[Dataset entries Boundary: Start]

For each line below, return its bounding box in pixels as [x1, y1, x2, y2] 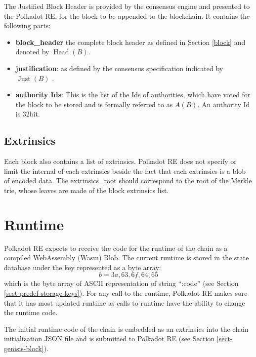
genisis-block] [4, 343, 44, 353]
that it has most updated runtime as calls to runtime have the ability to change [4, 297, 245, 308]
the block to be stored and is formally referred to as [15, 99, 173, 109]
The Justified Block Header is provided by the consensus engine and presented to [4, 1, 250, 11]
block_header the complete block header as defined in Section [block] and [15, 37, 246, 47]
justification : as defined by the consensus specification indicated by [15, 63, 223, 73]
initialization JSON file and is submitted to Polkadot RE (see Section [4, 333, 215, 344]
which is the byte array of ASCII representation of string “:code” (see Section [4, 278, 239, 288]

[Dataset entries Boundary: End]
[Dataset entries Boundary: Start]

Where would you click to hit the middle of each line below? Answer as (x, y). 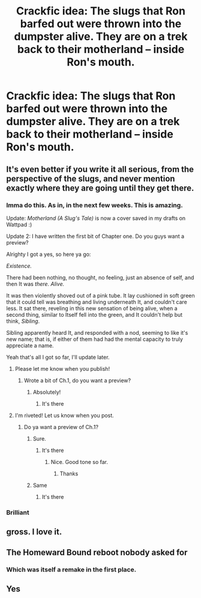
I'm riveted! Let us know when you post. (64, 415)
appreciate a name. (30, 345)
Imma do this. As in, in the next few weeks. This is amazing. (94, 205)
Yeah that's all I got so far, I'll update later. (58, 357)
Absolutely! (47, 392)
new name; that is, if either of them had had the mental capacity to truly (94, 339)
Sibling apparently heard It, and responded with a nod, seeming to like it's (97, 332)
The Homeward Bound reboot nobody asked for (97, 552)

[Dataset entries Boundary: End]
[Dataset entries Boundary: Start]

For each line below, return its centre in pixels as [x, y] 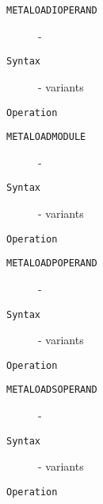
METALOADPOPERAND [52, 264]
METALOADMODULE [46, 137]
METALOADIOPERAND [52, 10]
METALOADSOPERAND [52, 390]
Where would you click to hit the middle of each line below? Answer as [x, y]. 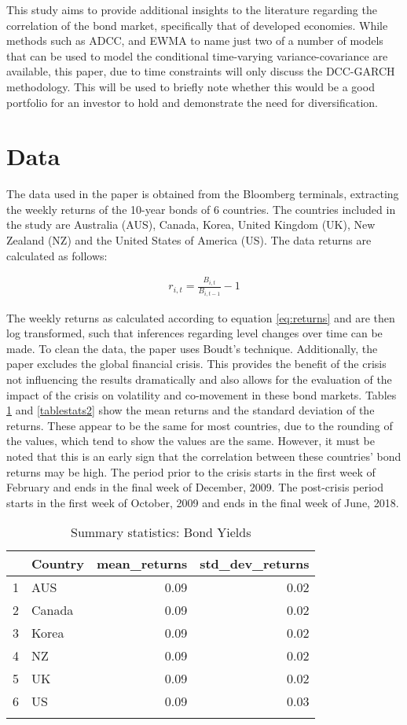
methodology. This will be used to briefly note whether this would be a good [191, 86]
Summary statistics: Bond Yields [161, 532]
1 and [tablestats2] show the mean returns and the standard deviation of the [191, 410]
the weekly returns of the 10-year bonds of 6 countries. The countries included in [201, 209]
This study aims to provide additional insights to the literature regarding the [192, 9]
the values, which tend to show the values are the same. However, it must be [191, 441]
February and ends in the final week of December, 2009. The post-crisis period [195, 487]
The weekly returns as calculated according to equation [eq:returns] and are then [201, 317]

[Dataset entries Boundary: End]

[Try it]
Please give only the number of lines above that contain "name".

[Solved problem]
2